Sunday, December 18, 2011

Rough Start, Strong End

Tried to think about how to summarize this week, and rough start, strong end is just about perfect.  I had a very rough week.  I'm not usually much of a crier, or, at least I try not to be, but this week I did my fair share.  It started off with a really hard start to the week in school.  I have two classes that are just driving me crazy lately.  So, after those bad days at work all I wanted to do was pick up Kenley and come home and try to enjoy a few hours with her and Ray.  Kenley wanted nothing to do with me Monday, Tuesday, and Wednesday night.  She cried and tried to get away from me the second she would see me. Talk about breaking a mom's heart :(  I already have total working-mom guilt, and this only confirmed my fears that she would not want her mommy because I am spending so much time away from her.  I know that this is completely normal for kids to go through, and I shouldn't take it personally.  But, as much as I tried to tell myself that I couldn't help buy feel horrible.  So, by the third night, I basically had a break down. I was getting anxious about the weekend, since we already had plans for my parents to watch Kenley so we could go out to celebrate Greg's birthday.  I always feel so conflicted because I do like to go out sometimes, but it IS hard for me to be away from Kenley on the weekends because that is what I look forward to all week. I think it is kind of hard for me to explain, but sometimes I just get worked up anticipating being away from her even if it is just for a few hours.

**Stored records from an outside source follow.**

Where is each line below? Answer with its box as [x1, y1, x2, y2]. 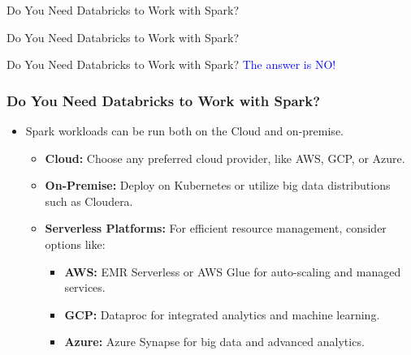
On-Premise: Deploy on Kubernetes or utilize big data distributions [45, 177, 391, 194]
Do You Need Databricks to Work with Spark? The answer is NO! [6, 56, 336, 73]
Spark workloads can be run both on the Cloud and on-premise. [25, 122, 344, 139]
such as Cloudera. [45, 192, 133, 209]
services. [64, 279, 106, 296]
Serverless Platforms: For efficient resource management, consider [45, 220, 387, 237]
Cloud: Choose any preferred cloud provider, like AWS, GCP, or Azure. [45, 149, 405, 166]
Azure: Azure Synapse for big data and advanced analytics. [64, 333, 365, 350]
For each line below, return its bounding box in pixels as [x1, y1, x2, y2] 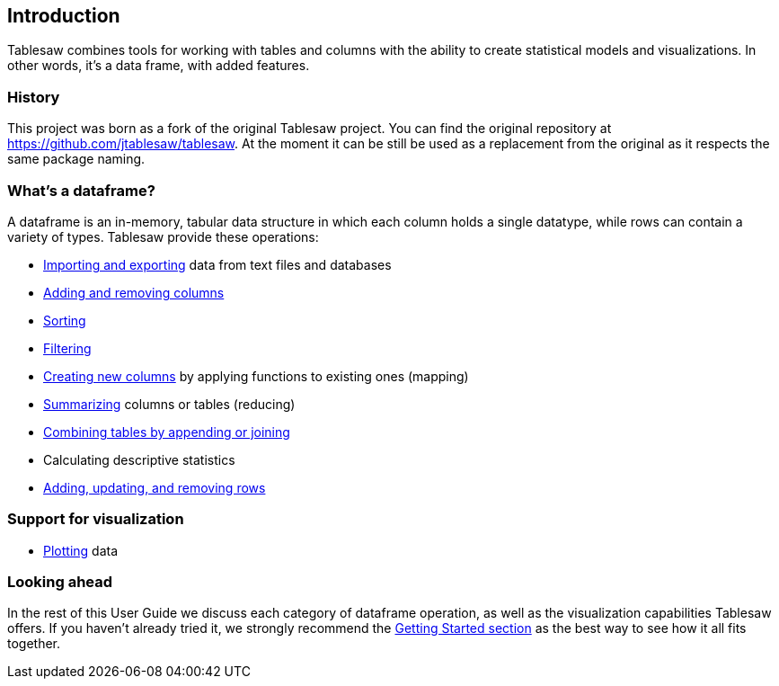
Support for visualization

But, anyway, the end of the week was better.  Thursday and Friday went much smoother at school.  I forced my one class that had been giving me hell to do silent work until the end of the week.  Two of my favorite students from another class even wrote me the sweetest letter telling me that I was their favorite teacher.  It was much better picking Kenley up those days, and we were able to spend some time together both nights. Kenley was so snuggly to me on Thursday and Saturday, that I swear, she was trying to make up for the rough nights before. Friday night we went to dinner with Joan, and it was so nice being able to catch up and have some girl talk. Saturday, we went out for my sister's graduation from her Master's Degree Program and my dad's birthday.  Later,  that night, my parents watched Kenley so that we could go bowling with Katie and Greg to celebrate Greg's birthday.  I was really glad that we went and we had a fun time.  

I am determined to have a good week this week!  I only have 2 days of work until I start my 2 week Christmas break!  I can not wait to just be home and spend every minute with my little girl.  I know Christmas is going to be so much fun with her this year.  I am happy that Ray will also have a 3 day weekend for Christmas and New Years.  I am going to focus on my family and getting in the spirit of Christmas!